• [Activity] Pictures excluded, return every entry exactly, please.

• [Input material]
____________
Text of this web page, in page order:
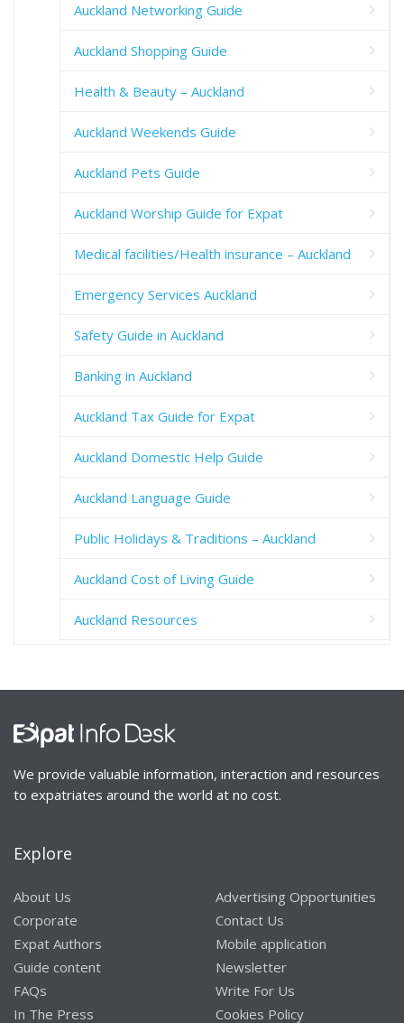
Auckland Networking Guide
Auckland Shopping Guide
Health & Beauty – Auckland
Auckland Weekends Guide
Auckland Pets Guide
Auckland Worship Guide for Expat
Medical facilities/Health insurance – Auckland
Emergency Services Auckland
Safety Guide in Auckland
Banking in Auckland
Auckland Tax Guide for Expat
Auckland Domestic Help Guide
Auckland Language Guide
Public Holidays & Traditions – Auckland
Auckland Cost of Living Guide
Auckland Resources
We provide valuable information, interaction and resources
to expatriates around the world at no cost.
Explore
About Us
Corporate
Expat Authors
Guide content
FAQs
In The Press
Advertising Opportunities
Contact Us
Mobile application
Newsletter
Write For Us
Cookies Policy
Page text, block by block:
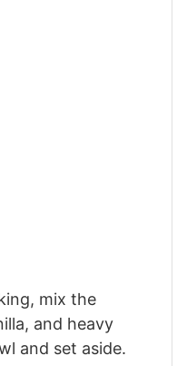
mix the
and heavy
and set aside.
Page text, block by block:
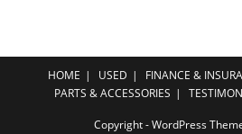
HOME USED FINANCE &
PARTS & ACCESSORIES
Copyright - WordPress
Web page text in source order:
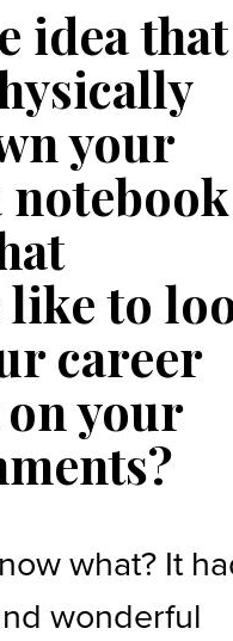
idea that
your
like to
career
your
what? It
wonderful
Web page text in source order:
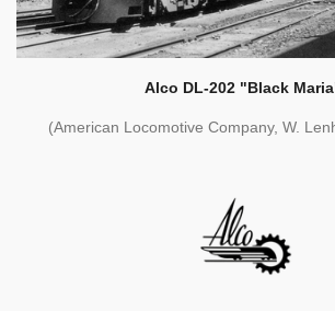
Alco DL-202 "Black
(American Locomotive Company, W.
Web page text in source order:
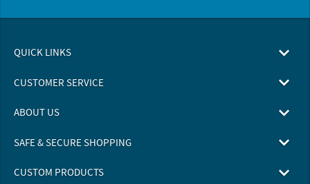
QUICK LINKS
CUSTOMER SERVICE
ABOUT US
SAFE & SECURE SHOPPING
CUSTOM PRODUCTS
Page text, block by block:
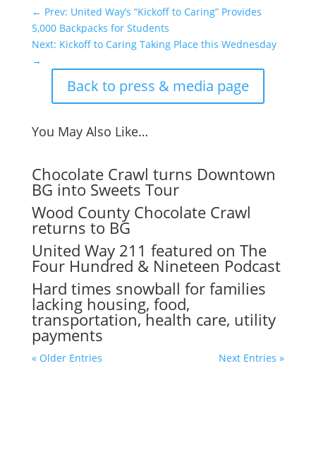
← Prev: United Way’s “Kickoff to Caring” Provides
5,000 Backpacks for Students
Next: Kickoff to Caring Taking Place this Wednesday
→
Back to press & media page
You May Also Like…
Chocolate Crawl turns Downtown
BG into Sweets Tour
Wood County Chocolate Crawl
returns to BG
United Way 211 featured on The
Four Hundred & Nineteen Podcast
Hard times snowball for families
lacking housing, food,
transportation, health care, utility
payments
« Older Entries Next Entries »
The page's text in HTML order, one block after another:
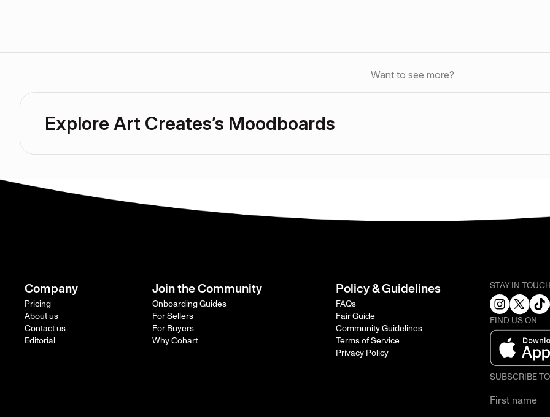
Want to see more?
Explore Art Creates’s Moodboards
Company
Pricing
About us
Contact us
Editorial
Join the Community
Onboarding Guides
For Sellers
For Buyers
Why Cohart
Policy & Guidelines
FAQs
Fair Guide
Community Guidelines
Terms of Service
Privacy Policy
STAY IN
FIND US ON
SUBSCRIBE
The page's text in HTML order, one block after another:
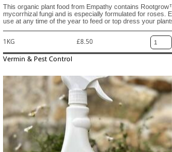
This organic plant food from Empathy contains
mycorrhizal fungi and is especially formulated for roses.
use at any time of the year to feed or top dress your
1KG £8.50
Vermin & Pest Control
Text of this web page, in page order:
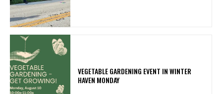
VEGETABLE GARDENING EVENT IN WINTER
HAVEN MONDAY
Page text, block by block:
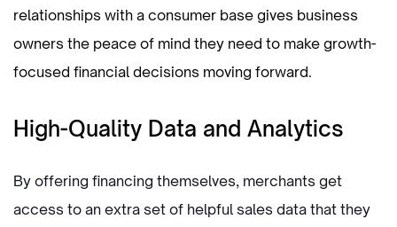
relationships with a consumer base gives business
owners the peace of mind they need to make growth-
focused financial decisions moving forward.
High-Quality Data and Analytics
By offering financing themselves, merchants get
access to an extra set of helpful sales data that they
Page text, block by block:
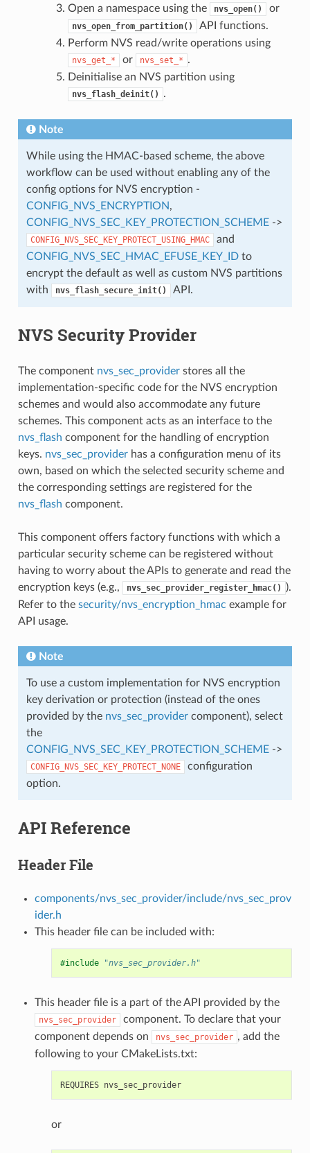
Open a namespace using the
nvs_open() or
nvs_open_from_partition()
API functions.
Perform NVS read/write operations using
nvs_get_* or nvs_set_* .
Deinitialise an NVS partition using
nvs_flash_deinit() .
Note
While using the HMAC-based scheme, the above
workflow can be used without enabling any of the
config options for NVS encryption -
CONFIG_NVS_ENCRYPTION,
CONFIG_NVS_SEC_KEY_PROTECTION_SCHEME->
CONFIG_NVS_SEC_KEY_PROTECT_USING_HMAC
and
CONFIG_NVS_SEC_HMAC_EFUSE_KEY_IDto
encrypt the default as well as custom NVS partitions
with
nvs_flash_secure_init() API.
NVS Security Provider
The component nvs_sec_providerstores all the
implementation-specific code for the NVS encryption
schemes and would also accommodate any future
schemes. This component acts as an interface to the
nvs_flash component for the handling of encryption
keys. nvs_sec_providerhas a configuration menu of its
own, based on which the selected security scheme and
the corresponding settings are registered for the
nvs_flash component.
This component offers factory functions with which a
particular security scheme can be registered without
having to worry about the APIs to generate and read the
encryption keys (e.g.,
nvs_sec_provider_register_hmac()
).
Refer to the security/nvs_encryption_hmac example for
API usage.
Note
To use a custom implementation for NVS encryption
key derivation or protection (instead of the ones
provided by the nvs_sec_providercomponent), select
the
CONFIG_NVS_SEC_KEY_PROTECTION_SCHEME->
CONFIG_NVS_SEC_KEY_PROTECT_NONE
configuration
option.
API Reference
Header File
components/nvs_sec_provider/include/nvs_sec_prov
ider.h
This header file can be included with:
#include "nvs_sec_provider.h"
This header file is a part of the API provided by the
nvs_sec_provider
component. To declare that your
component depends on
nvs_sec_provider , add the
following to your CMakeLists.txt:
REQUIRES nvs_sec_provider
or
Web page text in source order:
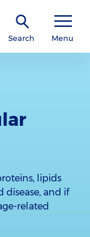
Search Menu
lipids
and if
related
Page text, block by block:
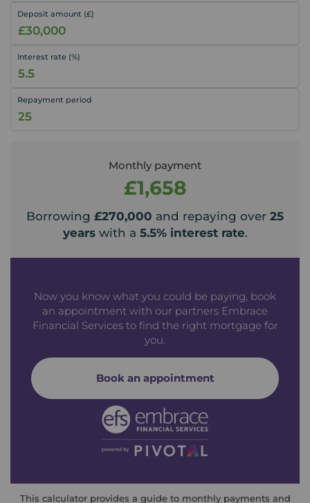
Deposit amount (£)
Interest rate (%)
Repayment period
Monthly payment
£1,658
Borrowing £270,000 and repaying over 25
yearswith a 5.5% interest rate.
Now you know what you could be paying, book
an appointment with our partners Embrace
Financial Services to find the right mortgage for
you.
Book an appointment
This calculator provides a guide to monthly payments and
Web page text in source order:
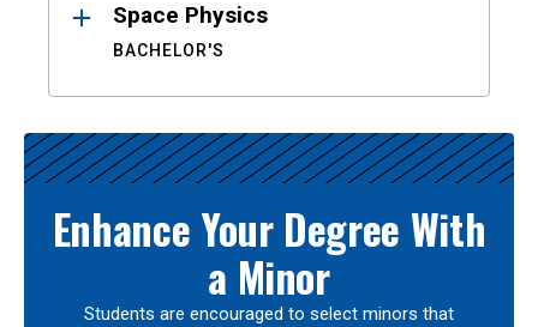
Space Physics
BACHELOR'S
Enhance Your Degree With
a Minor
Students are encouraged to select minors that
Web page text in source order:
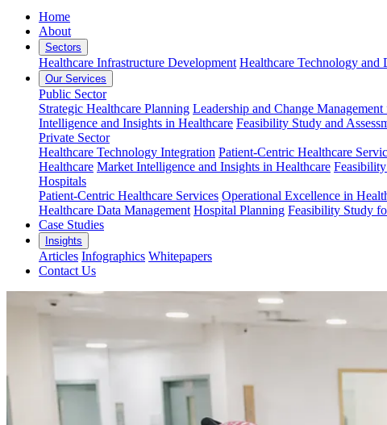
Home
About
Sectors
Healthcare Infrastructure Development Healthcare Technology and
Our Services
Public Sector
Strategic Healthcare Planning Leadership and Change
Intelligence and Insights in Healthcare Feasibility Study and
Private Sector
Healthcare Technology Integration Patient-Centric Healthcare
Healthcare Market Intelligence and Insights in Healthcare
Hospitals
Patient-Centric Healthcare Services Operational Excellence in
Healthcare Data Management Hospital Planning Feasibility Study
Case Studies
Insights
Articles Infographics Whitepapers
Contact Us
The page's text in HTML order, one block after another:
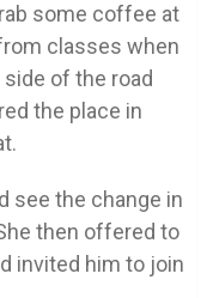
some coffee at
classes when
of the road
the place in
see the change in
then offered to
invited him to join
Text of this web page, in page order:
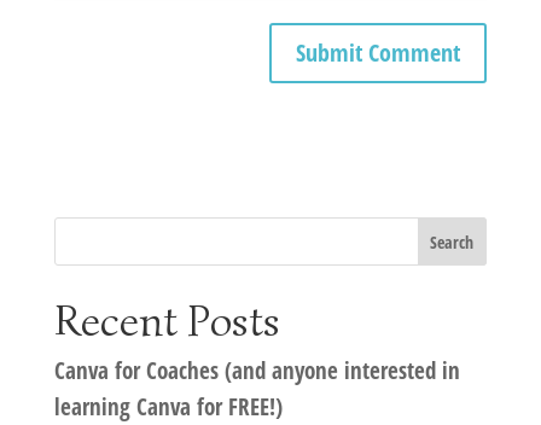
Recent Posts
Canva for Coaches (and anyone interested in
learning Canva for FREE!)
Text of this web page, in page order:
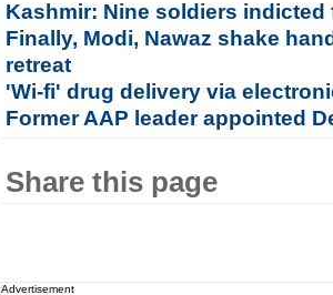
Kashmir: Nine soldiers
Finally, Modi, Nawaz shake
retreat
'Wi-fi' drug delivery via
Former AAP leader appointed
Share this page
Advertisement
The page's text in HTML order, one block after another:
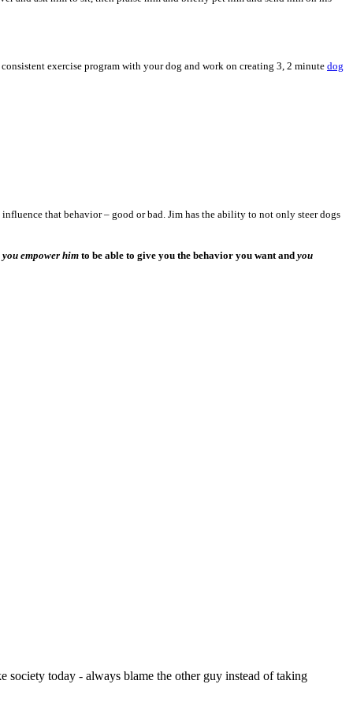
exercise program with your dog and work on creating 3, 2 minute dog
that behavior – good or bad. Jim has the ability to not only steer dogs
you empower him to be able to give you the behavior you want and you
society today - always blame the other guy instead of taking
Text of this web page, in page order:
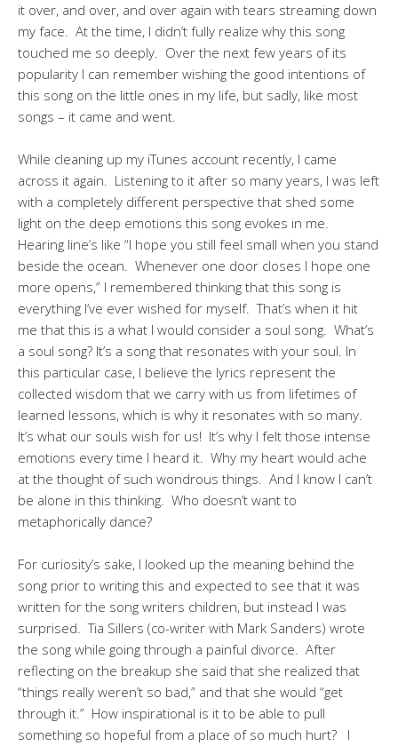
it over, and over, and over again with tears streaming down
my face. At the time, I didn’t fully realize why this song
touched me so deeply. Over the next few years of its
popularity I can remember wishing the good intentions of
this song on the little ones in my life, but sadly, like most
songs – it came and went.
While cleaning up my iTunes account recently, I came
across it again. Listening to it after so many years, I was left
with a completely different perspective that shed some
light on the deep emotions this song evokes in me.
Hearing line’s like “I hope you still feel small when you stand
beside the ocean. Whenever one door closes I hope one
more opens,” I remembered thinking that this song is
everything I’ve ever wished for myself. That’s when it hit
me that this is a what I would consider a soul song. What’s
a soul song? It’s a song that resonates with your soul. In
this particular case, I believe the lyrics represent the
collected wisdom that we carry with us from lifetimes of
learned lessons, which is why it resonates with so many.
It’s what our souls wish for us! It’s why I felt those intense
emotions every time I heard it. Why my heart would ache
at the thought of such wondrous things. And I know I can’t
be alone in this thinking. Who doesn’t want to
metaphorically dance?
For curiosity’s sake, I looked up the meaning behind the
song prior to writing this and expected to see that it was
written for the song writers children, but instead I was
surprised. Tia Sillers (co-writer with Mark Sanders) wrote
the song while going through a painful divorce. After
reflecting on the breakup she said that she realized that
“things really weren’t so bad,” and that she would “get
through it.” How inspirational is it to be able to pull
something so hopeful from a place of so much hurt? I
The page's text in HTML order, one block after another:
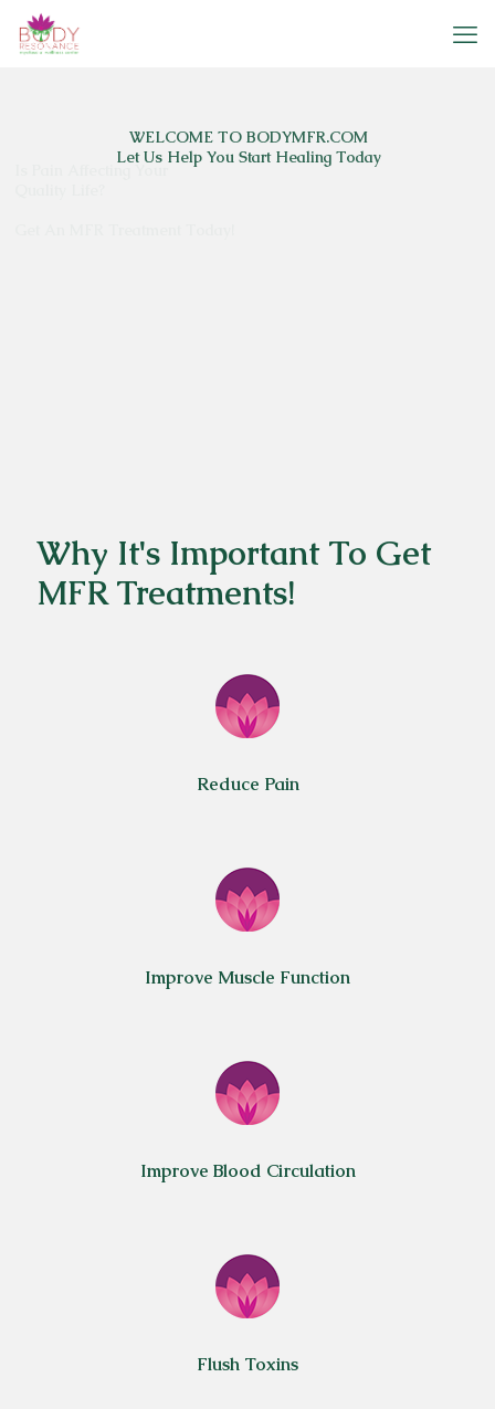
Why It's Important To Get
MFR Treatments!
Reduce Pain
Improve Muscle Function
Improve Blood Circulation
Flush Toxins
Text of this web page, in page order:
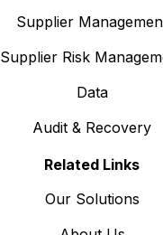
Supplier
Supplier Risk
Data
Audit & Recovery
Related Links
Our Solutions
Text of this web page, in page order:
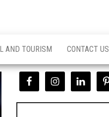
AND TOURISM CONTACT US
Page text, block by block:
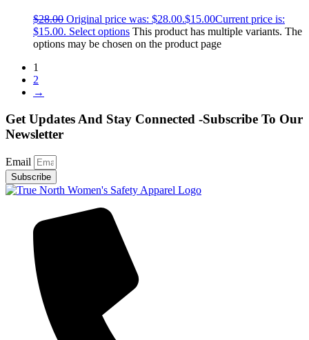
____________
• [Answer to this exercise]
Text of this web page, in page order:
Auckland Networking Guide
Auckland Shopping Guide
Health & Beauty – Auckland
Auckland Weekends Guide
Auckland Pets Guide
Auckland Worship Guide for Expat
Medical facilities/Health insurance – Auckland
Emergency Services Auckland
Safety Guide in Auckland
Banking in Auckland
Auckland Tax Guide for Expat
Auckland Domestic Help Guide
Auckland Language Guide
Public Holidays & Traditions – Auckland
Auckland Cost of Living Guide
Auckland Resources
We provide valuable information, interaction and resources
to expatriates around the world at no cost.
Explore
About Us
Corporate
Expat Authors
Guide content
FAQs
In The Press
Advertising Opportunities
Contact Us
Mobile application
Newsletter
Write For Us
Cookies Policy
Page text, block by block:
mix the
and heavy
and set aside.
Page text, block by block:
HOME USED FINANCE &
PARTS & ACCESSORIES
Copyright - WordPress
Web page text in source order:
idea that
your
like to
career
your
what? It
wonderful
Web page text in source order:
Alco DL-202 "Black
(American Locomotive Company, W.
Web page text in source order:
QUICK LINKS
CUSTOMER SERVICE
ABOUT US
SAFE & SECURE SHOPPING
CUSTOM PRODUCTS
Page text, block by block:
← Prev: United Way’s “Kickoff to Caring” Provides
5,000 Backpacks for Students
Next: Kickoff to Caring Taking Place this Wednesday
→
Back to press & media page
You May Also Like…
Chocolate Crawl turns Downtown
BG into Sweets Tour
Wood County Chocolate Crawl
returns to BG
United Way 211 featured on The
Four Hundred & Nineteen Podcast
Hard times snowball for families
lacking housing, food,
transportation, health care, utility
payments
« Older Entries Next Entries »
The page's text in HTML order, one block after another:
Want to see more?
Explore Art Creates’s Moodboards
Company
Pricing
About us
Contact us
Editorial
Join the Community
Onboarding Guides
For Sellers
For Buyers
Why Cohart
Policy & Guidelines
FAQs
Fair Guide
Community Guidelines
Terms of Service
Privacy Policy
STAY IN
FIND US ON
SUBSCRIBE
The page's text in HTML order, one block after another:
This organic plant food from Empathy contains
mycorrhizal fungi and is especially formulated for roses.
use at any time of the year to feed or top dress your
1KG £8.50
Vermin & Pest Control
Text of this web page, in page order:
VEGETABLE GARDENING EVENT IN WINTER
HAVEN MONDAY
Page text, block by block:
relationships with a consumer base gives business
owners the peace of mind they need to make growth-
focused financial decisions moving forward.
High-Quality Data and Analytics
By offering financing themselves, merchants get
access to an extra set of helpful sales data that they
Page text, block by block:
Open a namespace using the
nvs_open() or
nvs_open_from_partition()
API functions.
Perform NVS read/write operations using
nvs_get_* or nvs_set_* .
Deinitialise an NVS partition using
nvs_flash_deinit() .
Note
While using the HMAC-based scheme, the above
workflow can be used without enabling any of the
config options for NVS encryption -
CONFIG_NVS_ENCRYPTION,
CONFIG_NVS_SEC_KEY_PROTECTION_SCHEME->
CONFIG_NVS_SEC_KEY_PROTECT_USING_HMAC
and
CONFIG_NVS_SEC_HMAC_EFUSE_KEY_IDto
encrypt the default as well as custom NVS partitions
with
nvs_flash_secure_init() API.
NVS Security Provider
The component nvs_sec_providerstores all the
implementation-specific code for the NVS encryption
schemes and would also accommodate any future
schemes. This component acts as an interface to the
nvs_flash component for the handling of encryption
keys. nvs_sec_providerhas a configuration menu of its
own, based on which the selected security scheme and
the corresponding settings are registered for the
nvs_flash component.
This component offers factory functions with which a
particular security scheme can be registered without
having to worry about the APIs to generate and read the
encryption keys (e.g.,
nvs_sec_provider_register_hmac()
).
Refer to the security/nvs_encryption_hmac example for
API usage.
Note
To use a custom implementation for NVS encryption
key derivation or protection (instead of the ones
provided by the nvs_sec_providercomponent), select
the
CONFIG_NVS_SEC_KEY_PROTECTION_SCHEME->
CONFIG_NVS_SEC_KEY_PROTECT_NONE
configuration
option.
API Reference
Header File
components/nvs_sec_provider/include/nvs_sec_prov
ider.h
This header file can be included with:
#include "nvs_sec_provider.h"
This header file is a part of the API provided by the
nvs_sec_provider
component. To declare that your
component depends on
nvs_sec_provider , add the
following to your CMakeLists.txt:
REQUIRES nvs_sec_provider
or
Web page text in source order:
Search Menu
lipids
and if
related
Page text, block by block:
Deposit amount (£)
Interest rate (%)
Repayment period
Monthly payment
£1,658
Borrowing £270,000 and repaying over 25
yearswith a 5.5% interest rate.
Now you know what you could be paying, book
an appointment with our partners Embrace
Financial Services to find the right mortgage for
you.
Book an appointment
This calculator provides a guide to monthly payments and
Web page text in source order:
Space Physics
BACHELOR'S
Enhance Your Degree With
a Minor
Students are encouraged to select minors that
Web page text in source order:
Home
About
Sectors
Healthcare Infrastructure Development Healthcare Technology and
Our Services
Public Sector
Strategic Healthcare Planning Leadership and Change
Intelligence and Insights in Healthcare Feasibility Study and
Private Sector
Healthcare Technology Integration Patient-Centric Healthcare
Healthcare Market Intelligence and Insights in Healthcare
Hospitals
Patient-Centric Healthcare Services Operational Excellence in
Healthcare Data Management Hospital Planning Feasibility Study
Case Studies
Insights
Articles Infographics Whitepapers
Contact Us
The page's text in HTML order, one block after another:
some coffee at
classes when
of the road
the place in
see the change in
then offered to
invited him to join
Text of this web page, in page order:
Recent Posts
Canva for Coaches (and anyone interested in
learning Canva for FREE!)
Text of this web page, in page order:
Kashmir: Nine soldiers
Finally, Modi, Nawaz shake
retreat
'Wi-fi' drug delivery via
Former AAP leader appointed
Share this page
Advertisement
The page's text in HTML order, one block after another:
exercise program with your dog and work on creating 3, 2 minute dog
that behavior – good or bad. Jim has the ability to not only steer dogs
you empower him to be able to give you the behavior you want and you
society today - always blame the other guy instead of taking
Text of this web page, in page order:
it over, and over, and over again with tears streaming down
my face. At the time, I didn’t fully realize why this song
touched me so deeply. Over the next few years of its
popularity I can remember wishing the good intentions of
this song on the little ones in my life, but sadly, like most
songs – it came and went.
While cleaning up my iTunes account recently, I came
across it again. Listening to it after so many years, I was left
with a completely different perspective that shed some
light on the deep emotions this song evokes in me.
Hearing line’s like “I hope you still feel small when you stand
beside the ocean. Whenever one door closes I hope one
more opens,” I remembered thinking that this song is
everything I’ve ever wished for myself. That’s when it hit
me that this is a what I would consider a soul song. What’s
a soul song? It’s a song that resonates with your soul. In
this particular case, I believe the lyrics represent the
collected wisdom that we carry with us from lifetimes of
learned lessons, which is why it resonates with so many.
It’s what our souls wish for us! It’s why I felt those intense
emotions every time I heard it. Why my heart would ache
at the thought of such wondrous things. And I know I can’t
be alone in this thinking. Who doesn’t want to
metaphorically dance?
For curiosity’s sake, I looked up the meaning behind the
song prior to writing this and expected to see that it was
written for the song writers children, but instead I was
surprised. Tia Sillers (co-writer with Mark Sanders) wrote
the song while going through a painful divorce. After
reflecting on the breakup she said that she realized that
“things really weren’t so bad,” and that she would “get
through it.” How inspirational is it to be able to pull
something so hopeful from a place of so much hurt? I
The page's text in HTML order, one block after another:
Why It's Important To Get
MFR Treatments!
Reduce Pain
Improve Muscle Function
Improve Blood Circulation
Flush Toxins
Text of this web page, in page order:
Supplier
Supplier Risk
Data
Audit & Recovery
Related Links
Our Solutions
Text of this web page, in page order:
AND TOURISM CONTACT US
Page text, block by block:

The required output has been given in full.